A word-for-word copy of the data, pictures excluded, is what this task asks for.

Task input: Begin

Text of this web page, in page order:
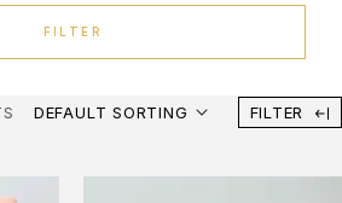
FILTER
DEFAULT SORTING FILTER
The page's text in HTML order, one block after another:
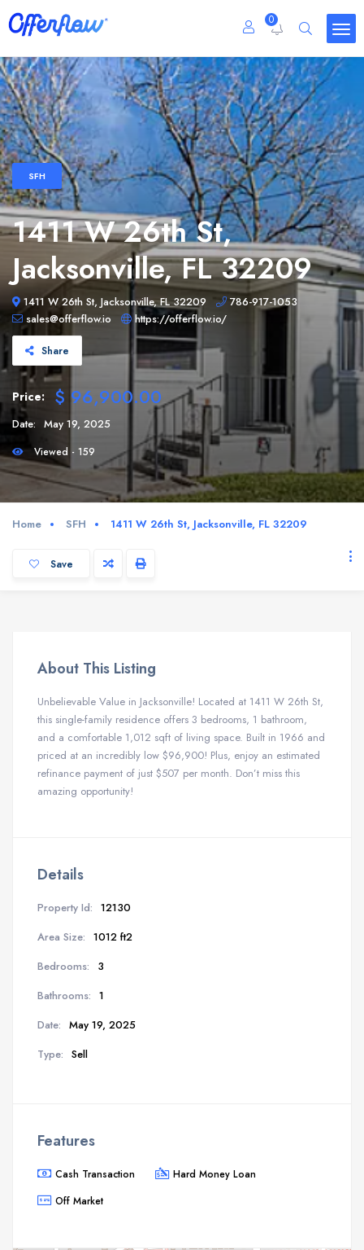
0
SFH
1411 W 26th St,
Jacksonville, FL 32209
1411 W 26th St, Jacksonville, FL 32209
786-917-1053
sales@offerflow.io
https://offerflow.io/
Share
Price: $ 96,900.00
Date: May 19, 2025
Viewed - 159
Home SFH 1411 W 26th St, Jacksonville, FL 32209
Save
About This Listing
Unbelievable Value in Jacksonville! Located at 1411 W 26th St,
this single-family residence offers 3 bedrooms, 1 bathroom,
and a comfortable 1,012 sqft of living space. Built in 1966 and
priced at an incredibly low $96,900! Plus, enjoy an estimated
refinance payment of just $507 per month. Don’t miss this
amazing opportunity!
Details
Property Id: 12130
Area Size: 1012 ft2
Bedrooms:
3
Bathrooms: 1
Date: May 19, 2025
Type: Sell
Features
Cash Transaction
Hard Money Loan
Off Market
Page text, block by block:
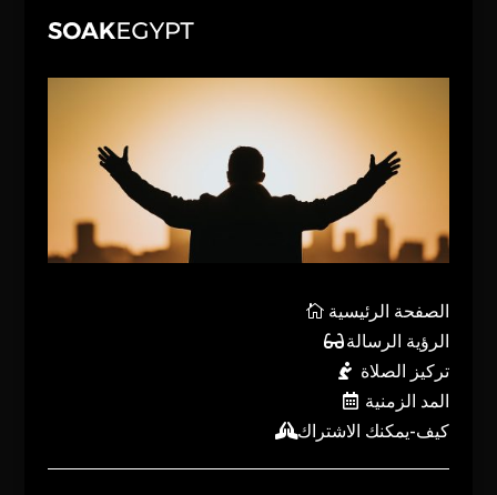
الصفحة الرئيسية
الرؤية الرسالة
تركيز الصلاة
المد الزمنية
كيف-يمكنك الاشتراك
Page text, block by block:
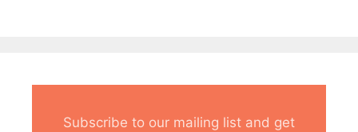
Subscribe to our mailing list and get
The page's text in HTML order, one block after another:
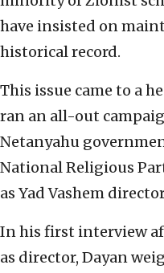
have insisted on
historical record.
This issue came to a
ran an all-out
Netanyahu
National Religious
as Yad Vashem
In his first interview
as director, Dayan
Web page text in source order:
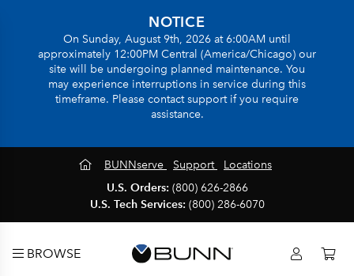
NOTICE
On Sunday, August 9th, 2026 at 6:00AM until
approximately 12:00PM Central (America/Chicago) our
site will be undergoing planned maintenance. You
may experience interruptions in service during this
timeframe. Please contact support if you require
assistance.
BUNNserve Support
Locations
U.S. Orders: (800) 626-2866
U.S. Tech Services: (800) 286-6070
BROWSE
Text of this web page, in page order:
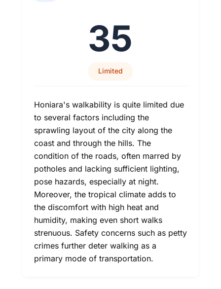
35
Limited
Honiara's walkability is quite limited due
to several factors including the
sprawling layout of the city along the
coast and through the hills. The
condition of the roads, often marred by
potholes and lacking sufficient lighting,
pose hazards, especially at night.
Moreover, the tropical climate adds to
the discomfort with high heat and
humidity, making even short walks
strenuous. Safety concerns such as petty
crimes further deter walking as a
primary mode of transportation.
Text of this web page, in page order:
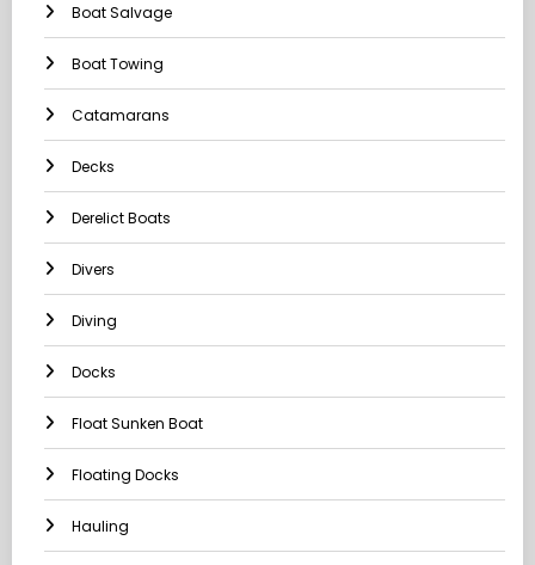
Boat Salvage
Boat Towing
Catamarans
Decks
Derelict Boats
Divers
Diving
Docks
Float Sunken Boat
Floating Docks
Hauling
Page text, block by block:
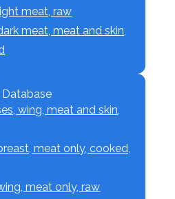
meat, raw
meat, meat and skin,
Database
wing, meat and skin,
meat only, cooked,
meat only, raw

Task input: End

§ Task answer:
Text of this web page, in page order:
FILTER
DEFAULT SORTING FILTER
The page's text in HTML order, one block after another:
0
SFH
1411 W 26th St,
Jacksonville, FL 32209
1411 W 26th St, Jacksonville, FL 32209
786-917-1053
sales@offerflow.io
https://offerflow.io/
Share
Price: $ 96,900.00
Date: May 19, 2025
Viewed - 159
Home SFH 1411 W 26th St, Jacksonville, FL 32209
Save
About This Listing
Unbelievable Value in Jacksonville! Located at 1411 W 26th St,
this single-family residence offers 3 bedrooms, 1 bathroom,
and a comfortable 1,012 sqft of living space. Built in 1966 and
priced at an incredibly low $96,900! Plus, enjoy an estimated
refinance payment of just $507 per month. Don’t miss this
amazing opportunity!
Details
Property Id: 12130
Area Size: 1012 ft2
Bedrooms:
3
Bathrooms: 1
Date: May 19, 2025
Type: Sell
Features
Cash Transaction
Hard Money Loan
Off Market
Page text, block by block:
الصفحة الرئيسية
الرؤية الرسالة
تركيز الصلاة
المد الزمنية
كيف-يمكنك الاشتراك
Page text, block by block:
Subscribe to our mailing list and get
The page's text in HTML order, one block after another:
have insisted on
historical record.
This issue came to a
ran an all-out
Netanyahu
National Religious
as Yad Vashem
In his first interview
as director, Dayan
Web page text in source order:
NOTICE
On Sunday, August 9th, 2026 at 6:00AM until
approximately 12:00PM Central (America/Chicago) our
site will be undergoing planned maintenance. You
may experience interruptions in service during this
timeframe. Please contact support if you require
assistance.
BUNNserve Support
Locations
U.S. Orders: (800) 626-2866
U.S. Tech Services: (800) 286-6070
BROWSE
Text of this web page, in page order:
35
Limited
Honiara's walkability is quite limited due
to several factors including the
sprawling layout of the city along the
coast and through the hills. The
condition of the roads, often marred by
potholes and lacking sufficient lighting,
pose hazards, especially at night.
Moreover, the tropical climate adds to
the discomfort with high heat and
humidity, making even short walks
strenuous. Safety concerns such as petty
crimes further deter walking as a
primary mode of transportation.
Text of this web page, in page order:
Boat Salvage
Boat Towing
Catamarans
Decks
Derelict Boats
Divers
Diving
Docks
Float Sunken Boat
Floating Docks
Hauling
Page text, block by block:
meat, raw
meat, meat and skin,
Database
wing, meat and skin,
meat only, cooked,
meat only, raw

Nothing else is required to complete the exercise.